═══ Data to process ═══

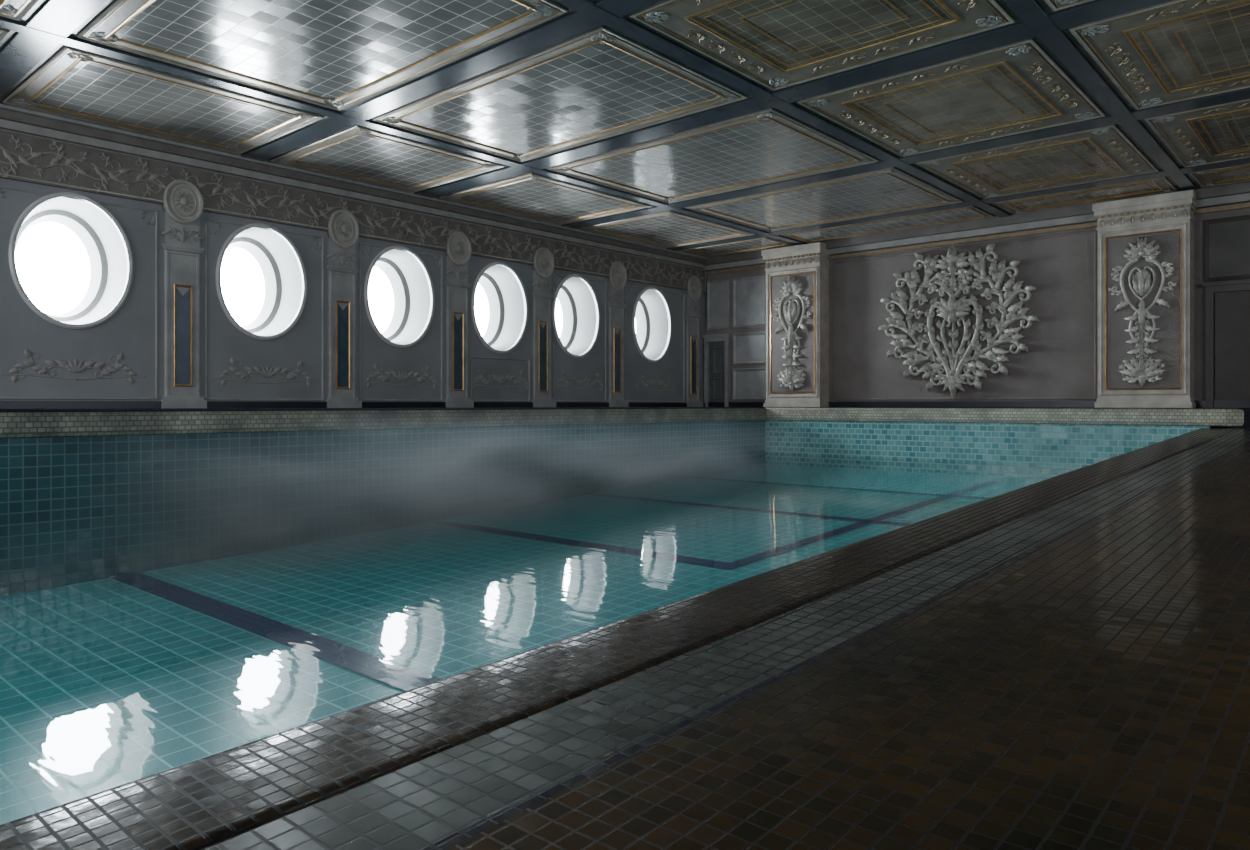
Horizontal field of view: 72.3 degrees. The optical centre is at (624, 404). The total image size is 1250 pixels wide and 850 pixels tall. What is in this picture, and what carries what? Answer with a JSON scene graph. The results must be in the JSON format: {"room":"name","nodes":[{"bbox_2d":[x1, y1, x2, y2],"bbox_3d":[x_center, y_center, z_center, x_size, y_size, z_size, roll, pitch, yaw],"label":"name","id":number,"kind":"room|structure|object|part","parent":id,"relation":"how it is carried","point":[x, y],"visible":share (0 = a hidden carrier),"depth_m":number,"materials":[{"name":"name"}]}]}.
{"room":"indoor swimming pool","nodes":[
{"label":"indoor swimming pool","id":0,"kind":"room"},
{"bbox_2d":[0,178,704,402],"bbox_3d":[-4.776,-1.480,10.692,0.001,3.240,19.650,0,0,42],"label":"wall","id":1,"kind":"structure","parent":0,"point":[130,331],"depth_m":11.14,"materials":[{"name":"grey paint"}]},
{"bbox_2d":[8,192,132,328],"bbox_3d":[-6.264,-1.565,9.547,0.775,1.480,1.180,0,0,42],"label":"window","id":2,"kind":"structure","parent":1,"relation":"in","point":[71,260],"depth_m":9.75,"materials":[{"name":"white glass"}]},
{"bbox_3d":[-6.546,-1.565,9.797,0.001,1.060,0.760,0,0,42],"label":"glass","id":3,"kind":"part","parent":2,"relation":"part of","materials":[{"name":"white glass"}]},
{"bbox_3d":[-6.464,-1.565,9.724,0.240,1.150,0.850,0,0,42],"label":"frame","id":4,"kind":"part","parent":2,"relation":"part of","materials":[{"name":"white paint"}]},
{"bbox_2d":[0,349,144,383],"bbox_3d":[-5.980,-0.412,9.321,0.016,0.357,1.398,0,0,42],"label":"scroll ornament","id":5,"kind":"object","parent":1,"relation":"attached to","point":[72,367],"visible":1,"depth_m":9.29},
{"bbox_2d":[0,185,157,399],"bbox_3d":[-5.981,-1.160,9.322,0.018,2.200,1.660,0,0,42],"label":"trim","id":6,"kind":"structure","parent":1,"relation":"attached to","point":[155,220],"depth_m":9.85,"materials":[{"name":"grey paint"}]},
{"bbox_2d":[159,179,206,407],"bbox_3d":[-5.220,-1.310,10.117,0.100,2.700,0.500,0,0,42],"label":"pilaster","id":7,"kind":"object","parent":1,"relation":"attached to","point":[183,205],"visible":1,"depth_m":10.11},
{"bbox_3d":[-5.226,-0.820,10.123,0.022,1.200,0.210,0,0,42],"label":"inlay frame","id":8,"kind":"part","parent":7,"relation":"part of","materials":[{"name":"gold metal"}]},
{"bbox_2d":[215,223,306,339],"bbox_3d":[-4.870,-1.565,11.117,0.775,1.480,1.180,0,0,42],"label":"window","id":9,"kind":"structure","parent":1,"relation":"in","point":[261,278],"depth_m":11.35,"materials":[{"name":"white glass"}]},
{"bbox_3d":[-5.152,-1.565,11.368,0.001,1.060,0.760,0,0,42],"label":"glass","id":10,"kind":"part","parent":9,"relation":"part of","materials":[{"name":"white glass"}]},
{"bbox_3d":[-5.070,-1.565,11.294,0.240,1.150,0.850,0,0,42],"label":"frame","id":11,"kind":"part","parent":9,"relation":"part of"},
{"bbox_2d":[205,218,323,400],"bbox_3d":[-4.560,-1.160,10.922,0.018,2.200,1.540,0,0,42],"label":"trim","id":12,"kind":"structure","parent":1,"relation":"attached to","point":[315,237],"depth_m":10.75,"materials":[{"name":"grey paint"}]},
{"bbox_2d":[211,357,318,386],"bbox_3d":[-4.559,-0.412,10.921,0.016,0.357,1.398,0,0,42],"label":"scroll ornament","id":13,"kind":"object","parent":1,"relation":"attached to","point":[267,373],"visible":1,"depth_m":10.89,"materials":[{"name":"grey paint"}]},
{"bbox_2d":[325,209,361,407],"bbox_3d":[-3.839,-1.310,11.672,0.100,2.700,0.500,0,0,42],"label":"pilaster","id":14,"kind":"object","parent":1,"relation":"attached to","point":[343,226],"visible":1,"depth_m":11.66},
{"bbox_3d":[-3.845,-0.820,11.678,0.022,1.200,0.210,0,0,42],"label":"inlay frame","id":15,"kind":"part","parent":14,"relation":"part of","materials":[{"name":"gold metal"}]},
{"bbox_2d":[0,401,704,408],"bbox_3d":[-4.786,-0.003,10.635,0.060,0.085,19.550,0,0,42],"label":"baseboard","id":16,"kind":"structure","parent":1,"relation":"attached to","point":[3,404],"depth_m":10.86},
{"bbox_2d":[0,109,705,268],"bbox_3d":[-4.745,-2.960,10.598,0.170,0.080,19.550,0,0,42],"label":"trim","id":17,"kind":"structure","parent":1,"relation":"attached to","point":[4,114],"depth_m":11.02,"materials":[{"name":"grey paint"}]},
{"bbox_2d":[0,128,706,292],"bbox_3d":[-4.790,-2.590,10.638,0.050,0.500,19.550,0,0,42],"label":"trim","id":18,"kind":"structure","parent":1,"relation":"attached to","point":[38,145],"depth_m":11.01,"materials":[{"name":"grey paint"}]},
{"bbox_2d":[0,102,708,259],"bbox_3d":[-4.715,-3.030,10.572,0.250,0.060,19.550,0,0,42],"label":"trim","id":19,"kind":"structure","parent":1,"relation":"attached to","point":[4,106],"depth_m":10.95,"materials":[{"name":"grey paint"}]},
{"bbox_2d":[361,364,436,388],"bbox_3d":[-3.224,-0.412,12.424,0.016,0.357,1.398,0,0,42],"label":"scroll ornament","id":20,"kind":"object","parent":1,"relation":"attached to","point":[402,377],"visible":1,"depth_m":12.39,"materials":[{"name":"grey paint"}]},
{"bbox_2d":[364,245,434,347],"bbox_3d":[-3.522,-1.565,12.635,0.775,1.480,1.180,0,0,42],"label":"window","id":21,"kind":"structure","parent":1,"relation":"in","point":[399,297],"depth_m":12.89,"materials":[{"name":"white glass"}]},
{"bbox_3d":[-3.804,-1.565,12.886,0.001,1.060,0.760,0,0,42],"label":"glass","id":22,"kind":"part","parent":21,"relation":"part of","materials":[{"name":"white glass"}]},
{"bbox_3d":[-3.722,-1.565,12.813,0.240,1.150,0.850,0,0,42],"label":"frame","id":23,"kind":"part","parent":21,"relation":"part of","materials":[{"name":"white"}]},
{"bbox_2d":[359,243,442,400],"bbox_3d":[-3.225,-1.160,12.425,0.018,2.200,1.400,0,0,42],"label":"trim","id":24,"kind":"structure","parent":1,"relation":"attached to","point":[360,244],"depth_m":12.33,"materials":[{"name":"grey paint"}]},
{"bbox_2d":[443,231,473,407],"bbox_3d":[-2.550,-1.310,13.123,0.100,2.700,0.500,0,0,42],"label":"pilaster","id":25,"kind":"object","parent":1,"relation":"attached to","point":[459,249],"visible":1,"depth_m":13.11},
{"bbox_3d":[-2.557,-0.820,13.129,0.022,1.200,0.210,0,0,42],"label":"inlay frame","id":26,"kind":"part","parent":25,"relation":"part of","materials":[{"name":"gold metal"}]},
{"bbox_2d":[468,368,528,390],"bbox_3d":[-1.993,-0.412,13.811,0.016,0.357,1.398,0,0,42],"label":"scroll ornament","id":27,"kind":"object","parent":1,"relation":"attached to","point":[500,379],"visible":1,"depth_m":13.78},
{"bbox_2d":[471,262,527,353],"bbox_3d":[-2.280,-1.565,14.033,0.775,1.480,1.180,0,0,42],"label":"window","id":28,"kind":"structure","parent":1,"relation":"in","point":[499,303],"depth_m":14.29,"materials":[{"name":"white glass"}]},
{"bbox_3d":[-2.563,-1.565,14.284,0.001,1.060,0.760,0,0,42],"label":"glass","id":29,"kind":"part","parent":28,"relation":"part of","materials":[{"name":"white glass"}]},
{"bbox_3d":[-2.481,-1.565,14.211,0.240,1.150,0.850,0,0,42],"label":"frame","id":30,"kind":"part","parent":28,"relation":"part of","materials":[{"name":"white"}]},
{"bbox_2d":[471,356,529,400],"bbox_3d":[-1.994,-0.410,13.812,0.018,0.700,1.230,0,0,42],"label":"trim","id":31,"kind":"structure","parent":1,"relation":"attached to","point":[528,360],"depth_m":13.90,"materials":[{"name":"grey paint"}]},
{"bbox_2d":[530,247,555,406],"bbox_3d":[-1.375,-1.310,14.447,0.100,2.700,0.500,0,0,42],"label":"pilaster","id":32,"kind":"object","parent":1,"relation":"attached to","point":[543,265],"visible":1,"depth_m":14.43,"materials":[{"name":"grey paint"}]},
{"bbox_3d":[-1.382,-0.820,14.453,0.022,1.200,0.210,0,0,42],"label":"inlay frame","id":33,"kind":"part","parent":32,"relation":"part of","materials":[{"name":"gold metal"}]},
{"bbox_2d":[552,274,599,357],"bbox_3d":[-1.125,-1.565,15.335,0.775,1.480,1.180,0,0,42],"label":"window","id":34,"kind":"structure","parent":1,"relation":"in","point":[575,306],"depth_m":15.58,"materials":[{"name":"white glass"}]},
{"bbox_3d":[-1.408,-1.565,15.585,0.001,1.060,0.760,0,0,42],"label":"glass","id":35,"kind":"part","parent":34,"relation":"part of","materials":[{"name":"white glass"}]},
{"bbox_3d":[-1.325,-1.565,15.512,0.240,1.150,0.850,0,0,42],"label":"frame","id":36,"kind":"part","parent":34,"relation":"part of","materials":[{"name":"white"}]},
{"bbox_2d":[552,371,604,391],"bbox_3d":[-0.784,-0.412,15.172,0.016,0.357,1.398,0,0,42],"label":"scroll ornament","id":37,"kind":"object","parent":1,"relation":"attached to","point":[580,382],"visible":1,"depth_m":15.17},
{"bbox_2d":[553,273,605,401],"bbox_3d":[-0.785,-1.160,15.173,0.018,2.200,1.330,0,0,42],"label":"trim","id":38,"kind":"structure","parent":1,"relation":"attached to","point":[558,275],"depth_m":15.25,"materials":[{"name":"grey paint"}]},
{"bbox_2d":[607,261,628,406],"bbox_3d":[-0.134,-1.310,15.845,0.100,2.700,0.500,0,0,42],"label":"pilaster","id":39,"kind":"object","parent":1,"relation":"attached to","point":[618,274],"visible":1,"depth_m":15.82,"materials":[{"name":"grey stone"}]},
{"bbox_3d":[-0.141,-0.820,15.851,0.022,1.200,0.210,0,0,42],"label":"inlay frame","id":40,"kind":"part","parent":39,"relation":"part of","materials":[{"name":"gold metal"}]},
{"bbox_2d":[632,286,671,362],"bbox_3d":[0.262,-1.565,16.897,0.775,1.480,1.180,0,0,42],"label":"window","id":41,"kind":"structure","parent":1,"relation":"in","point":[651,317],"depth_m":17.12,"materials":[{"name":"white glass"}]},
{"bbox_3d":[0.062,-1.565,17.075,0.240,1.150,0.850,0,0,42],"label":"frame","id":42,"kind":"part","parent":41,"relation":"part of","materials":[{"name":"white"}]},
{"bbox_2d":[625,285,684,401],"bbox_3d":[0.612,-1.160,16.747,0.018,2.200,1.800,0,0,42],"label":"trim","id":43,"kind":"structure","parent":1,"relation":"attached to","point":[630,286],"depth_m":16.63,"materials":[{"name":"grey paint"}]},
{"bbox_2d":[633,375,677,392],"bbox_3d":[0.613,-0.412,16.746,0.016,0.357,1.398,0,0,42],"label":"scroll ornament","id":44,"kind":"object","parent":1,"relation":"attached to","point":[656,384],"visible":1,"depth_m":16.72,"materials":[{"name":"grey paint"}]},
{"bbox_2d":[685,275,702,406],"bbox_3d":[1.420,-1.310,17.595,0.100,2.700,0.500,0,0,42],"label":"pilaster","id":45,"kind":"object","parent":1,"relation":"attached to","point":[694,291],"visible":1,"depth_m":17.57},
{"bbox_3d":[1.413,-0.820,17.601,0.022,1.200,0.210,0,0,42],"label":"inlay frame","id":46,"kind":"part","parent":45,"relation":"part of","materials":[{"name":"gold metal"}]},
{"bbox_2d":[0,0,1200,244],"bbox_3d":[0.676,-3.125,5.785,14.870,0.150,19.750,0,0,42],"label":"ceiling","id":47,"kind":"structure","parent":0,"point":[40,3],"depth_m":7.90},
{"bbox_2d":[0,27,9,40],"bbox_3d":[-6.600,-3.038,6.649,2.000,0.025,2.580,0,0,42],"label":"ceiling panel","id":48,"kind":"object","parent":47,"relation":"attached to","point":[3,32],"visible":1,"depth_m":6.97,"materials":[{"name":"tile"}]},
{"bbox_2d":[0,0,38,20],"bbox_3d":[-4.375,-3.038,4.674,3.350,0.025,2.580,0,0,42],"label":"ceiling panel","id":49,"kind":"object","parent":47,"relation":"attached to","point":[13,9],"visible":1,"depth_m":6.54,"materials":[{"name":"tile"}]},
{"bbox_2d":[0,0,106,96],"bbox_3d":[-1.116,-3.037,3.766,14.670,0.026,0.280,0,0,42],"label":"trim","id":50,"kind":"structure","parent":47,"relation":"attached to","point":[22,52],"depth_m":7.02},
{"bbox_2d":[2,45,324,153],"bbox_3d":[-4.698,-3.038,8.791,2.000,0.025,2.370,0,0,42],"label":"ceiling panel","id":51,"kind":"object","parent":47,"relation":"attached to","point":[76,83],"visible":1,"depth_m":8.60,"materials":[{"name":"tile"}]},
{"bbox_2d":[77,0,568,110],"bbox_3d":[-2.473,-3.038,6.816,3.350,0.025,2.370,0,0,42],"label":"ceiling panel","id":52,"kind":"object","parent":47,"relation":"attached to","point":[338,55],"visible":1,"depth_m":7.06,"materials":[{"name":"tile"}]},
{"bbox_2d":[270,125,505,191],"bbox_3d":[-2.962,-3.038,10.747,2.000,0.025,2.100,0,0,42],"label":"ceiling panel","id":53,"kind":"object","parent":47,"relation":"attached to","point":[356,152],"visible":1,"depth_m":10.65,"materials":[{"name":"tile"}]},
{"bbox_2d":[0,16,807,244],"bbox_3d":[-2.962,-3.035,9.015,0.160,0.030,19.550,0,0,42],"label":"trim","id":54,"kind":"structure","parent":47,"relation":"attached to","point":[6,23],"depth_m":8.83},
{"bbox_2d":[241,0,661,161],"bbox_3d":[0.713,-3.037,5.826,14.670,0.026,0.280,0,0,42],"label":"ceiling beam","id":55,"kind":"structure","parent":47,"relation":"attached to","point":[574,23],"depth_m":7.79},
{"bbox_2d":[439,172,652,224],"bbox_3d":[-1.143,-3.038,12.796,2.000,0.025,2.500,0,0,42],"label":"ceiling panel","id":56,"kind":"object","parent":47,"relation":"attached to","point":[530,195],"visible":0.99,"depth_m":12.71,"materials":[{"name":"tile"}]},
{"bbox_2d":[372,25,747,161],"bbox_3d":[-0.737,-3.038,8.772,3.350,0.025,2.100,0,0,42],"label":"ceiling panel","id":57,"kind":"object","parent":47,"relation":"attached to","point":[598,83],"visible":1,"depth_m":8.54,"materials":[{"name":"tile"}]},
{"bbox_2d":[579,210,755,247],"bbox_3d":[0.763,-3.038,14.942,2.000,0.025,2.440,0,0,42],"label":"ceiling panel","id":58,"kind":"object","parent":47,"relation":"attached to","point":[667,229],"visible":1,"depth_m":14.85,"materials":[{"name":"tile"}]},
{"bbox_2d":[547,108,878,202],"bbox_3d":[1.082,-3.038,10.821,3.350,0.025,2.500,0,0,42],"label":"ceiling panel","id":59,"kind":"object","parent":47,"relation":"attached to","point":[766,146],"visible":1,"depth_m":10.63,"materials":[{"name":"tile"}]},
{"bbox_2d":[679,237,794,256],"bbox_3d":[2.140,-3.038,16.494,2.000,0.025,0.990,0,0,42],"label":"ceiling panel","id":60,"kind":"object","parent":47,"relation":"attached to","point":[766,242],"visible":1,"depth_m":16.48,"materials":[{"name":"tile"}]},
{"bbox_2d":[555,0,1010,217],"bbox_3d":[-0.236,-3.035,6.595,0.160,0.030,19.550,0,0,42],"label":"trim","id":61,"kind":"structure","parent":47,"relation":"attached to","point":[623,25],"depth_m":8.17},
{"bbox_2d":[414,0,1171,197],"bbox_3d":[2.379,-3.037,7.703,14.670,0.026,0.320,0,0,42],"label":"ceiling beam","id":62,"kind":"structure","parent":47,"relation":"attached to","point":[1095,10],"depth_m":8.04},
{"bbox_2d":[629,0,1014,90],"bbox_3d":[1.562,-3.038,6.730,2.220,0.025,2.100,0,0,42],"label":"ceiling panel","id":63,"kind":"object","parent":47,"relation":"attached to","point":[775,44],"visible":1,"depth_m":6.89,"materials":[{"name":"tile"}]},
{"bbox_2d":[685,167,963,231],"bbox_3d":[2.987,-3.038,12.967,3.350,0.025,2.440,0,0,42],"label":"ceiling panel","id":64,"kind":"object","parent":47,"relation":"attached to","point":[889,190],"visible":1,"depth_m":12.79,"materials":[{"name":"tile"}]},
{"bbox_2d":[782,206,993,242],"bbox_3d":[4.365,-3.038,14.518,3.350,0.025,0.990,0,0,42],"label":"ceiling panel","id":65,"kind":"object","parent":47,"relation":"attached to","point":[968,213],"visible":1,"depth_m":14.41,"materials":[{"name":"tile"}]},
{"bbox_2d":[561,88,1249,228],"bbox_3d":[4.318,-3.037,9.887,14.670,0.026,0.300,0,0,42],"label":"trim","id":66,"kind":"structure","parent":47,"relation":"attached to","point":[1242,94],"depth_m":10.17,"materials":[{"name":"paint"}]},
{"bbox_2d":[797,38,1105,156],"bbox_3d":[3.381,-3.038,8.779,2.220,0.025,2.500,0,0,42],"label":"ceiling panel","id":67,"kind":"object","parent":47,"relation":"attached to","point":[1017,87],"visible":1,"depth_m":8.57,"materials":[{"name":"tile"}]},
{"bbox_2d":[666,157,1249,250],"bbox_3d":[6.190,-3.037,11.995,14.670,0.026,0.280,0,0,42],"label":"trim","id":68,"kind":"structure","parent":47,"relation":"attached to","point":[1161,173],"depth_m":12.64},
{"bbox_2d":[915,124,1158,198],"bbox_3d":[5.287,-3.038,10.925,2.220,0.025,2.440,0,0,42],"label":"ceiling panel","id":69,"kind":"object","parent":47,"relation":"attached to","point":[1102,153],"visible":1,"depth_m":10.81,"materials":[{"name":"tile"}]},
{"bbox_2d":[1044,0,1092,10],"bbox_3d":[3.765,-3.038,4.775,3.110,0.025,2.100,0,0,42],"label":"ceiling panel","id":70,"kind":"object","parent":47,"relation":"attached to","point":[1055,5],"visible":1,"depth_m":6.46,"materials":[{"name":"tile"}]},
{"bbox_2d":[993,177,1177,213],"bbox_3d":[6.665,-3.038,12.477,2.220,0.025,0.990,0,0,42],"label":"ceiling panel","id":71,"kind":"object","parent":47,"relation":"attached to","point":[1159,185],"visible":1,"depth_m":12.42,"materials":[{"name":"tile"}]},
{"bbox_2d":[1003,0,1196,190],"bbox_3d":[1.637,-3.035,4.932,0.160,0.030,19.550,0,0,42],"label":"trim","id":72,"kind":"structure","parent":47,"relation":"attached to","point":[1030,12],"depth_m":7.97,"materials":[{"name":"paint"}]},
{"bbox_2d":[1069,0,1249,109],"bbox_3d":[5.584,-3.038,6.824,3.110,0.025,2.500,0,0,42],"label":"ceiling panel","id":73,"kind":"object","parent":47,"relation":"attached to","point":[1173,51],"visible":1,"depth_m":7.30,"materials":[{"name":"tile"}]},
{"bbox_2d":[1144,99,1249,166],"bbox_3d":[7.489,-3.038,8.970,3.110,0.025,2.440,0,0,42],"label":"ceiling panel","id":74,"kind":"object","parent":47,"relation":"attached to","point":[1221,132],"visible":1,"depth_m":9.55,"materials":[{"name":"tile"}]},
{"bbox_2d":[1190,164,1249,187],"bbox_3d":[8.867,-3.038,10.522,3.110,0.025,0.990,0,0,42],"label":"ceiling panel","id":75,"kind":"object","parent":47,"relation":"attached to","point":[1240,173],"visible":1,"depth_m":11.34,"materials":[{"name":"tile"}]},
{"bbox_2d":[0,407,1249,427],"bbox_3d":[0.676,0.290,5.785,14.670,0.500,19.550,0,0,42],"label":"floor","id":76,"kind":"structure","parent":0,"point":[498,407],"depth_m":9.78,"materials":[{"name":"tile"}]},
{"bbox_2d":[0,408,1243,849],"bbox_3d":[-0.836,0.990,5.456,6.185,1.900,16.050,0,0,42],"label":"swimming pool","id":77,"kind":"object","parent":76,"relation":"in","point":[216,626],"visible":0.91,"depth_m":6.03,"materials":[{"name":"tile"}]},
{"bbox_2d":[761,242,828,406],"bbox_3d":[3.235,-1.475,16.266,1.260,3.030,0.477,0,0,42],"label":"wall column","id":78,"kind":"structure","parent":76,"relation":"on","point":[797,276],"depth_m":16.07,"materials":[{"name":"beige stone"}]},
{"bbox_3d":[3.159,-1.350,16.179,0.910,2.210,0.001,0,0,42],"label":"column panel","id":79,"kind":"part","parent":78,"relation":"part of","materials":[{"name":"grey stone"}]},
{"bbox_2d":[1092,190,1196,407],"bbox_3d":[7.543,-1.475,12.441,1.260,3.030,0.477,0,0,42],"label":"wall column","id":80,"kind":"structure","parent":76,"relation":"on","point":[1145,245],"depth_m":12.30,"materials":[{"name":"beige stone"}]},
{"bbox_3d":[7.466,-1.350,12.355,0.910,2.210,0.001,0,0,42],"label":"column panel","id":81,"kind":"part","parent":80,"relation":"part of","materials":[{"name":"grey stone"}]},
{"bbox_2d":[200,428,1249,849],"bbox_3d":[3.078,0.604,1.640,5.575,0.711,16.540,0,0,42],"label":"pool edge","id":82,"kind":"structure","parent":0,"point":[1073,673],"depth_m":1.80,"materials":[{"name":"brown tile"}]},
{"bbox_2d":[705,202,1249,401],"bbox_3d":[7.216,-1.380,13.151,14.870,3.440,0.150,0,0,42],"label":"wall","id":83,"kind":"structure","parent":0,"point":[1059,360],"depth_m":13.98,"materials":[{"name":"grey paint"}]},
{"bbox_2d":[702,333,731,406],"bbox_3d":[1.895,-0.710,17.701,0.670,1.500,0.110,0,0,42],"label":"door","id":84,"kind":"structure","parent":83,"relation":"in","point":[716,346],"depth_m":17.71,"materials":[{"name":"grey wood"}]},
{"bbox_2d":[707,275,765,399],"bbox_3d":[2.261,-1.340,17.420,1.450,2.480,0.045,0,0,42],"label":"trim","id":85,"kind":"structure","parent":83,"relation":"attached to","point":[749,293],"depth_m":17.29,"materials":[{"name":"grey paint"}]},
{"bbox_2d":[878,244,1038,399],"bbox_3d":[5.494,-1.397,14.382,2.681,2.620,0.286,0,0,42],"label":"wall ornament","id":86,"kind":"object","parent":83,"relation":"attached to","point":[950,310],"visible":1,"depth_m":14.33,"materials":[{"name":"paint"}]},
{"bbox_2d":[833,229,1096,400],"bbox_3d":[5.545,-1.380,14.514,4.420,2.600,0.030,0,0,42],"label":"trim","id":87,"kind":"structure","parent":83,"relation":"attached to","point":[1094,231],"depth_m":14.16,"materials":[{"name":"grey paint"}]},
{"bbox_2d":[703,181,1249,265],"bbox_3d":[7.093,-2.975,13.012,14.670,0.150,0.220,0,0,42],"label":"trim","id":88,"kind":"structure","parent":83,"relation":"attached to","point":[1241,187],"depth_m":14.05,"materials":[{"name":"grey paint"}]},
{"bbox_2d":[703,401,1249,407],"bbox_3d":[7.146,-0.010,13.072,14.670,0.100,0.060,0,0,42],"label":"baseboard","id":89,"kind":"structure","parent":83,"relation":"attached to","point":[1027,404],"depth_m":14.13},
{"bbox_2d":[704,193,1249,274],"bbox_3d":[7.126,-2.850,13.050,14.670,0.100,0.120,0,0,42],"label":"trim","id":90,"kind":"structure","parent":83,"relation":"attached to","point":[1241,198],"depth_m":14.15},
{"bbox_2d":[1203,279,1249,407],"bbox_3d":[8.670,-0.840,11.686,1.290,1.760,0.110,0,0,42],"label":"door","id":91,"kind":"structure","parent":83,"relation":"in","point":[1227,302],"depth_m":11.94,"materials":[{"name":"grey wood"}]},
{"bbox_2d":[1204,215,1249,281],"bbox_3d":[9.488,-1.390,11.003,3.420,2.460,0.045,0,0,42],"label":"wall panel","id":92,"kind":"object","parent":83,"relation":"attached to","point":[1226,240],"depth_m":11.97,"materials":[{"name":"grey paint"}]}
]}

═══

- Your objective
For the string "metal", search the preceding data and copy every line that includes it.

- Reply to the task
{"bbox_3d":[-5.226,-0.820,10.123,0.022,1.200,0.210,0,0,42],"label":"inlay frame","id":8,"kind":"part","parent":7,"relation":"part of","materials":[{"name":"gold metal"}]},
{"bbox_3d":[-3.845,-0.820,11.678,0.022,1.200,0.210,0,0,42],"label":"inlay frame","id":15,"kind":"part","parent":14,"relation":"part of","materials":[{"name":"gold metal"}]},
{"bbox_3d":[-2.557,-0.820,13.129,0.022,1.200,0.210,0,0,42],"label":"inlay frame","id":26,"kind":"part","parent":25,"relation":"part of","materials":[{"name":"gold metal"}]},
{"bbox_3d":[-1.382,-0.820,14.453,0.022,1.200,0.210,0,0,42],"label":"inlay frame","id":33,"kind":"part","parent":32,"relation":"part of","materials":[{"name":"gold metal"}]},
{"bbox_3d":[-0.141,-0.820,15.851,0.022,1.200,0.210,0,0,42],"label":"inlay frame","id":40,"kind":"part","parent":39,"relation":"part of","materials":[{"name":"gold metal"}]},
{"bbox_3d":[1.413,-0.820,17.601,0.022,1.200,0.210,0,0,42],"label":"inlay frame","id":46,"kind":"part","parent":45,"relation":"part of","materials":[{"name":"gold metal"}]},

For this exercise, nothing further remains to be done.